In postgres, just define a very simple schema and get started with your prototype. It may just have a couple ordinary columns, and then a JSON or JSONB column as a catchall.

Then, you can add/remove/rename columns and tables (all O(1) operations) or do more sophisticated transformations/migrations. All of this is transactional, meaning that your app can still be running without seeing an inconsistent (half-migrated) state. I believe this level of flexibility far exceeds what document databases offer.

opendais · on April 17, 2014

Most of the vitrol stems from the fact that MongoDB's default settings were unsafe for a very long time and people were burned by it. Imo anyway.

threeseed · on April 17, 2014

Which is nonsense since every driver since the beginning set the default to be safe.

Most of the vitriol comes from people who never even used it.

opendais · on April 17, 2014

https://blog.rainforestqa.com/2012-11-05-mongodb-gotchas-and...
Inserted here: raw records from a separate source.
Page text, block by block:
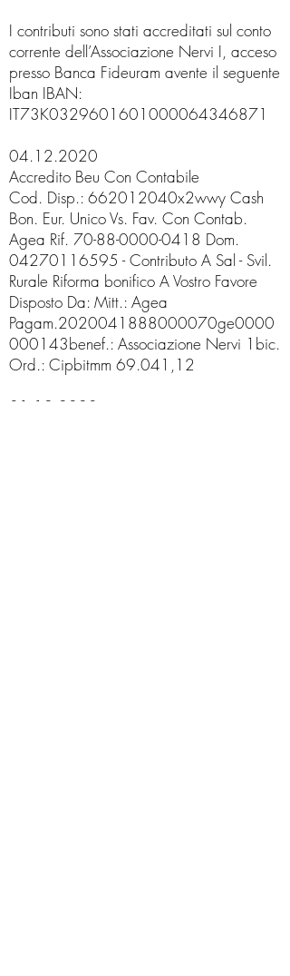
I contributi sono stati accreditati sul conto
corrente dell’Associazione Nervi I, acceso
presso Banca Fideuram avente il seguente
Iban IBAN:
IT73K0329601601000064346871
04.12.2020
Accredito Beu Con Contabile
Cod. Disp.: 662012040x2wwy Cash
Bon. Eur. Unico Vs. Fav. Con Contab.
Agea Rif. 70-88-0000-0418 Dom.
04270116595 - Contributo A Sal - Svil.
Rurale Riforma bonifico A Vostro Favore
Disposto Da: Mitt.: Agea
Pagam.2020041888000070ge0000
000143benef.: Associazione Nervi 1bic.
Ord.: Cipbitmm 69.041,12
31.12.2020
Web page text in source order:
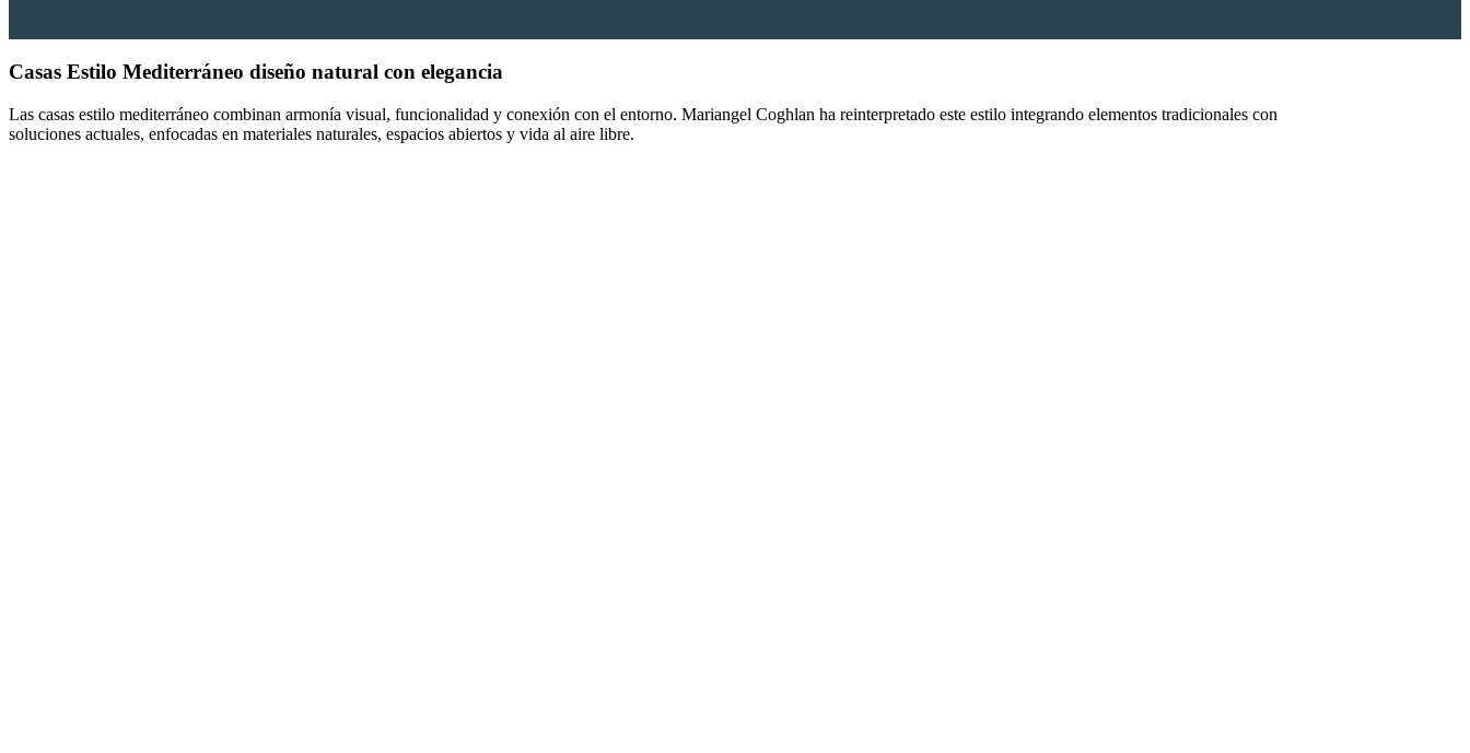
Casas Estilo Mediterráneo diseño natural con elegancia
Las casas estilo mediterráneo combinan armonía visual, funcionalidad y conexión con el entorno. Mariangel Coghlan ha reinterpretado este estilo integrando elementos tradicionales con
soluciones actuales, enfocadas en materiales naturales, espacios abiertos y vida al aire libre.
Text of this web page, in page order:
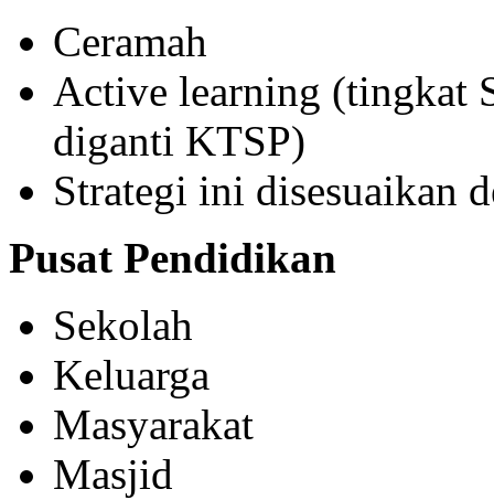
Ceramah
Active learning (tingkat
diganti KTSP)
Strategi ini disesuaikan
Pusat Pendidikan
Sekolah
Keluarga
Masyarakat
Masjid
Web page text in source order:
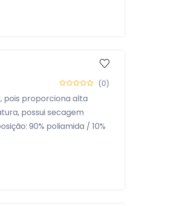
(0)
pois proporciona alta
possui secagem
90% poliamida / 10%
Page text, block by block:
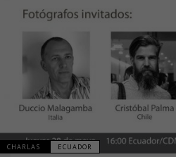
CHARLAS ECUADOR

"MongoDB allows very fast writes and updates by default. The tradeoff is that you are not explicitly notified of failures. By default most drivers do asynchronous, 'unsafe' writes - this means that the driver does not return an error directly, similar to INSERT DELAYED with MySQL. If you want to know if something succeeded, you have to manually check for errors using getLastError."
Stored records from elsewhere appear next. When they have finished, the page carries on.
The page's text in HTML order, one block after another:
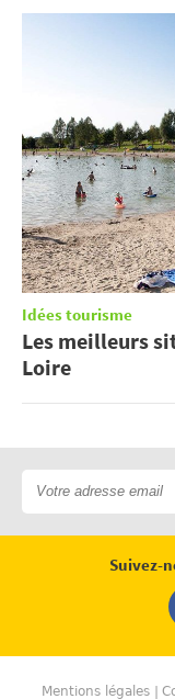
Idées tourisme
Les meilleurs
Loire
Suivez-
Mentions légales
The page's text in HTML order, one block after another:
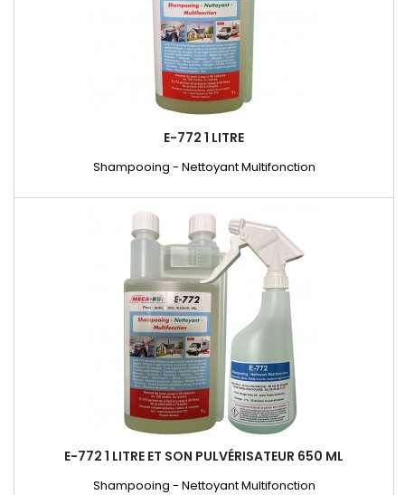
E-772 1 LITRE
Shampooing - Nettoyant Multifonction
E-772 1 LITRE ET SON PULVÉRISATEUR 650 ML
Shampooing - Nettoyant Multifonction
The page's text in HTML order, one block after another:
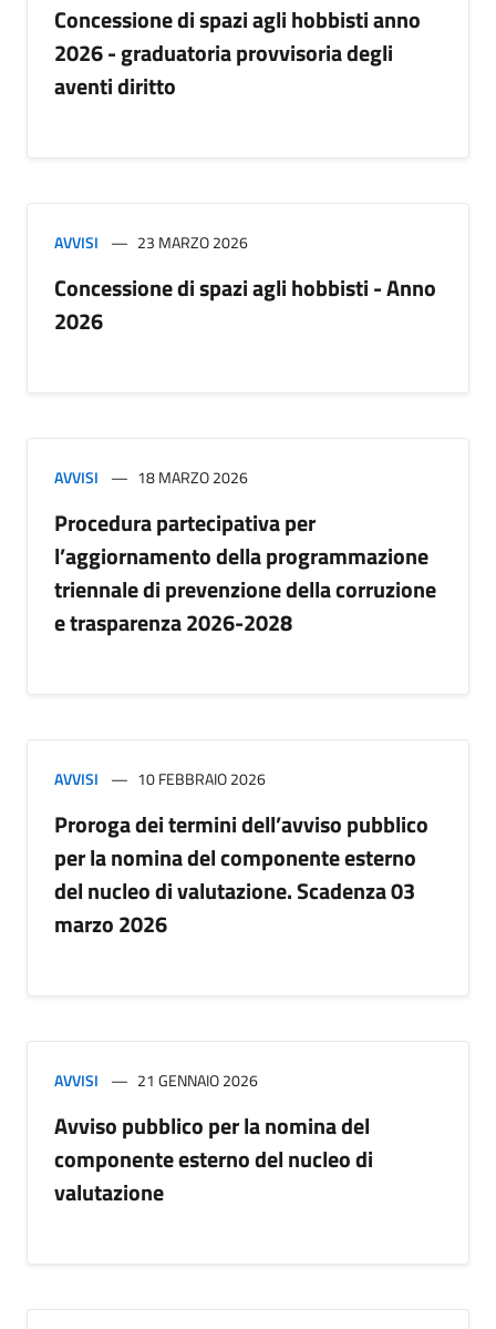
Concessione di spazi agli hobbisti anno
2026 - graduatoria provvisoria degli
aventi diritto
AVVISI 23 MARZO 2026
Concessione di spazi agli hobbisti - Anno
2026
AVVISI 18 MARZO 2026
Procedura partecipativa per
l’aggiornamento della programmazione
triennale di prevenzione della corruzione
e trasparenza 2026-2028
AVVISI 10 FEBBRAIO 2026
Proroga dei termini dell’avviso pubblico
per la nomina del componente esterno
del nucleo di valutazione. Scadenza 03
marzo 2026
AVVISI 21 GENNAIO 2026
Avviso pubblico per la nomina del
componente esterno del nucleo di
valutazione
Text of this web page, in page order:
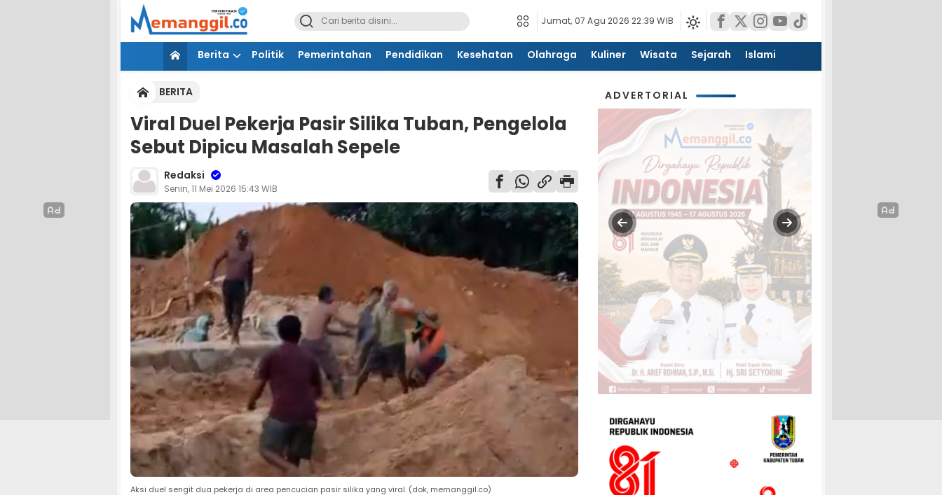
Jumat, 07 Agu 2026 22:39 WIB
Berita Politik Pemerintahan Pendidikan Kesehatan Olahraga Kuliner Wisata Sejarah Islami
BERITA
Viral Duel Pekerja Pasir Silika Tuban, Pengelola
Sebut Dipicu Masalah Sepele
Redaksi
Senin, 11 Mei 2026 15:43 WIB
Aksi duel sengit dua pekerja di area pencucian pasir silika yang viral. (dok, memanggil.co)
ADVERTORIAL

We have very, very different definitions of safe defaults. Especially when this fact was poorly documented early on and caused people to be surprised by it.
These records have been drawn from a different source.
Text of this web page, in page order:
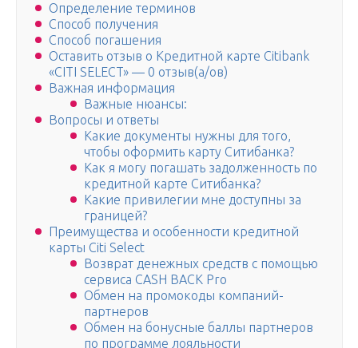
Определение терминов
Способ получения
Способ погашения
Оставить отзыв о Кредитной карте Citibank
«CITI SELECT» — 0 отзыв(а/ов)
Важная информация
Важные нюансы:
Вопросы и ответы
Какие документы нужны для того,
чтобы оформить карту Ситибанка?
Как я могу погашать задолженность по
кредитной карте Ситибанка?
Какие привилегии мне доступны за
границей?
Преимущества и особенности кредитной
карты Citi Select
Возврат денежных средств с помощью
сервиса CASH BACK Pro
Обмен на промокоды компаний-
партнеров
Обмен на бонусные баллы партнеров
по программе лояльности
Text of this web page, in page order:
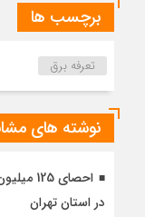
برچسب ها
تعرفه برق
نوشته های
احصای
در استان تهران
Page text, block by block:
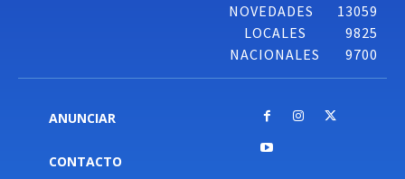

You may wish to consider that other people have different perspectives of what 'safe' means. Safe, to me, means:

1) Fsyncs to journal every write.

2) Returns an error immediately if an error occurred.

dev360 · on April 18, 2014

The python drivers never made it safe by default.

cachehit · on April 17, 2014

To me this whole discussion seems equivalent to the static/dynamic typing war in programming languages. And so far, none of the camps have "won" as has been predicted over and over again. There are tradeoffs to both and people will prefer one over the other for what they will believe are rational reasons but probably really just a series of coincidences.

jeffdavis · on April 17, 2014

Informed, perhaps even constructive, criticism is not "vitriol".

threeseed · on April 17, 2014

A lot of the vitriol seems to come from the PostgreSQL camp. The enemy used to be MySQL but since they lost that fight they seem to enjoy spreading FUD about MongoDB. If they just focused on improving their own product i.e. easy of use, sharding, clustering etc. there wouldn't be a need for MongoDB or even HBase and Cassandra.

worklogin · on April 17, 2014

Postgres is winning the war with MySQL, if you're going to classify it that way. And from everything I've read and heard on HN, Postgres is constantly improving on clustering/HA fronts.

threeseed · on April 17, 2014

No MySQL won many years ago. Every shared hosting provider uses the LAMP stack. And PostgreSQL has a pretty average scalability story. It lacks the simplicity of MongoDB or the flexibility of Cassandra or HBase. It needs a lot of work.

SideburnsOfDoom · on April 17, 2014

> No MySQL won many years ago.

Yeah, and Internet Explorer won many years ago. Then it lost. Because it stagnated while the others forged ahead.

neverminder · on April 17, 2014

I wouldn't exactly call that winning. It's like saying that Justin Bieber won because he's so popular. The article seems to focus on features rather than popularity. Yes, MySQL will be used mostly by amateurs for a long time, because for all it's flaws it somewhat compensates with ease of usability. I as a professional however will celebrate the day my company finally finishes the move from MySQL to PostgreSQL.

mindcrime · on April 17, 2014

Every shared hosting provider uses the LAMP stack.

The world is a LOT bigger than just shared hosting providers.